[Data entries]
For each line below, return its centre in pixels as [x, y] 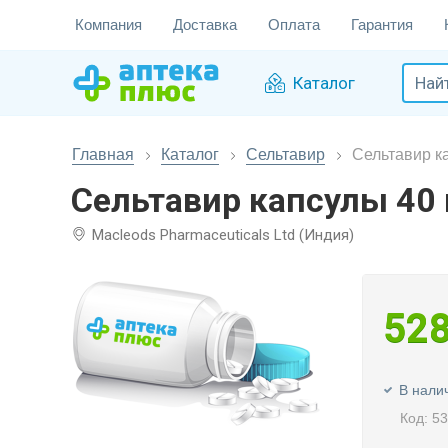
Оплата [294, 24]
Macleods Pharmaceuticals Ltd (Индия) [223, 235]
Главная [103, 154]
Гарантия [382, 24]
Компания [108, 24]
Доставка [205, 24]
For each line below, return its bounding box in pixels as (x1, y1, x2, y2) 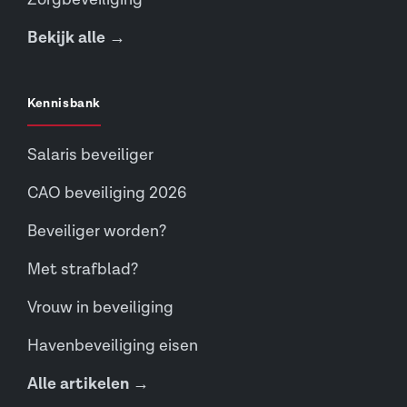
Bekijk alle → (27, 27, 125, 48)
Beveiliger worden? (27, 221, 166, 242)
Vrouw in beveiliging (27, 297, 174, 318)
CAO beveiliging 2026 (27, 183, 186, 203)
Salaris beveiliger (27, 144, 154, 165)
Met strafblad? (27, 259, 138, 280)
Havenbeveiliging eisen (27, 335, 198, 356)
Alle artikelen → (27, 373, 149, 394)
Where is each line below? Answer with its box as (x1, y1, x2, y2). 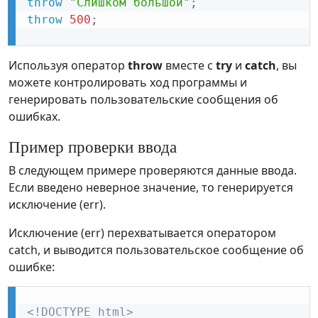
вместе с (163, 57, 216, 74)
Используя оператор (9, 57, 128, 74)
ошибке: (9, 259, 55, 275)
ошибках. (9, 109, 60, 125)
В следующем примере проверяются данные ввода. (9, 163, 297, 179)
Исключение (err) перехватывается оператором (9, 225, 276, 241)
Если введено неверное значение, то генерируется (9, 180, 293, 196)
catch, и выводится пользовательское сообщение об (9, 242, 304, 258)
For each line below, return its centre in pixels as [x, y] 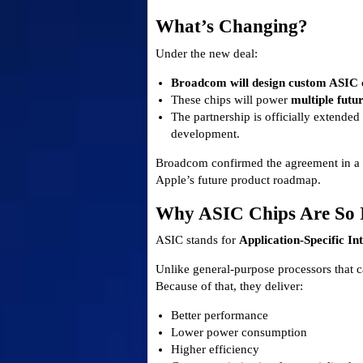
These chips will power [231, 99]
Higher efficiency [215, 350]
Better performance [219, 316]
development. [205, 133]
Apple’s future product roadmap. [238, 179]
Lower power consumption [239, 333]
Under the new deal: [207, 53]
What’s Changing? [232, 27]
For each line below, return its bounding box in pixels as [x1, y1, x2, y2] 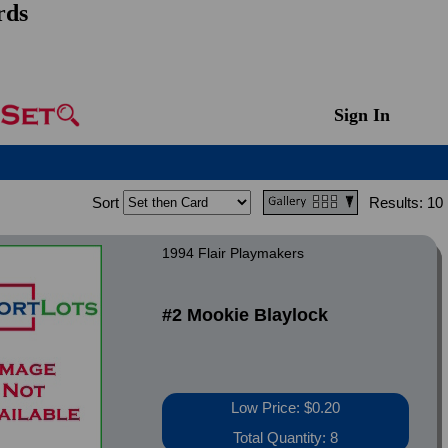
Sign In [333, 105, 390, 125]
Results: [368, 194, 423, 211]
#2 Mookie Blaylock [162, 305, 329, 325]
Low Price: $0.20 [231, 399, 341, 416]
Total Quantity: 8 [233, 429, 339, 446]
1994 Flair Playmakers [162, 245, 305, 261]
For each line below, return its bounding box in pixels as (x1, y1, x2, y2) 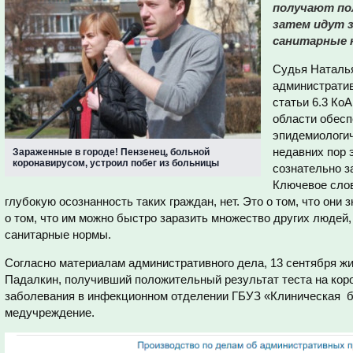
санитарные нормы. (5, 228, 111, 241)
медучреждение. (5, 306, 95, 319)
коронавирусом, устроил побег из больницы (13, 158, 219, 169)
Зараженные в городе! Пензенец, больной (13, 147, 210, 158)
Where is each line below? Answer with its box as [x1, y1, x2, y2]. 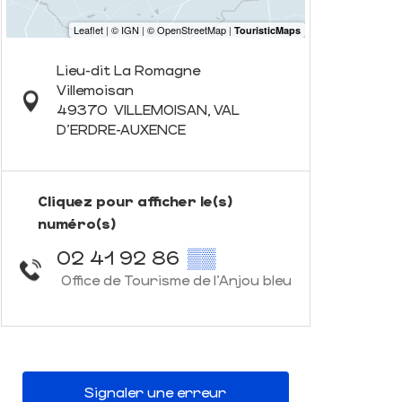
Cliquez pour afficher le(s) [38, 192, 232, 209]
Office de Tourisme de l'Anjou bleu [60, 271, 292, 288]
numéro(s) [38, 214, 116, 232]
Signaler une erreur [84, 382, 227, 400]
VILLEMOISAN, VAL [113, 100, 240, 118]
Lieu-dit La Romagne [56, 61, 200, 78]
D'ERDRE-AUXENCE [56, 120, 186, 137]
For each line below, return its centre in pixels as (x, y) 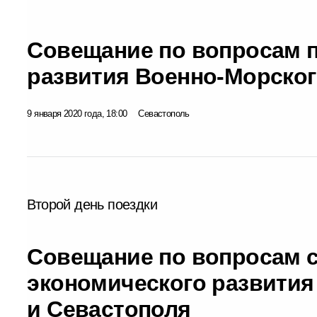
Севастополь (164, 113)
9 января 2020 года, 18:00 (77, 113)
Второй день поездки (92, 204)
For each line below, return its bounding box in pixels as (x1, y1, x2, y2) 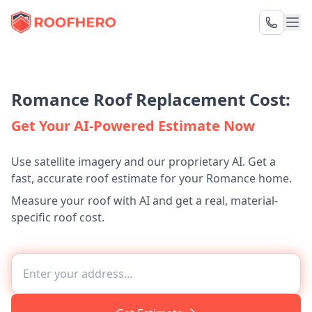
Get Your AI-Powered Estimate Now (11, 116, 255, 135)
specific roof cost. (11, 210, 104, 225)
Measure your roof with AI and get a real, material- (11, 193, 278, 208)
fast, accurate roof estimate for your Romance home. (11, 171, 292, 186)
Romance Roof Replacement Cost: (11, 88, 290, 111)
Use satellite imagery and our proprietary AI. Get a (11, 154, 276, 169)
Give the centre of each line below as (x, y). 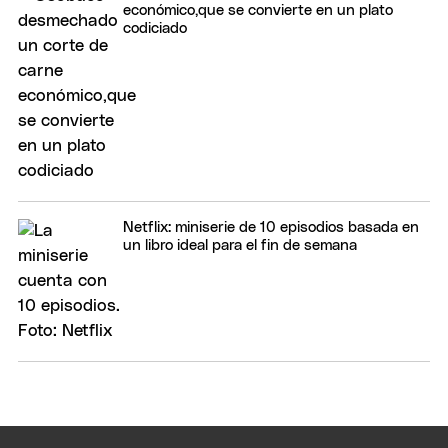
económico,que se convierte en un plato (258, 10)
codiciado (155, 28)
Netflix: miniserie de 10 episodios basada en (271, 227)
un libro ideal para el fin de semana (240, 245)
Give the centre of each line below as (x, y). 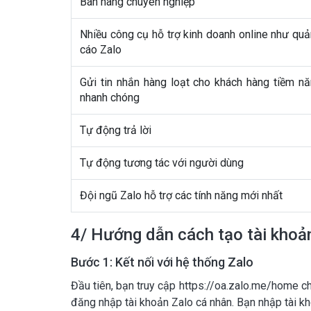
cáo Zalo (101, 50)
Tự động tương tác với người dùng (162, 163)
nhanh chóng (110, 98)
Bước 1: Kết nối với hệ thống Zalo (162, 262)
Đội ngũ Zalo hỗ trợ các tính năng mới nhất (181, 195)
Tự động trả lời (116, 130)
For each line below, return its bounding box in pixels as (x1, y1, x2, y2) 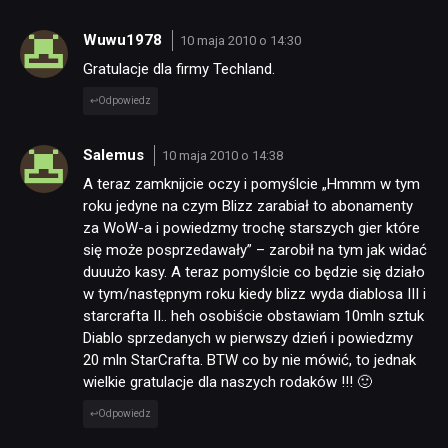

### What is expected
Scan the records for the string "Zalo" and show every line that contains it.

### Response area
cáo Zalo (101, 50)
Bước 1: Kết nối với hệ thống Zalo (162, 262)
Đội ngũ Zalo hỗ trợ các tính năng mới nhất (181, 195)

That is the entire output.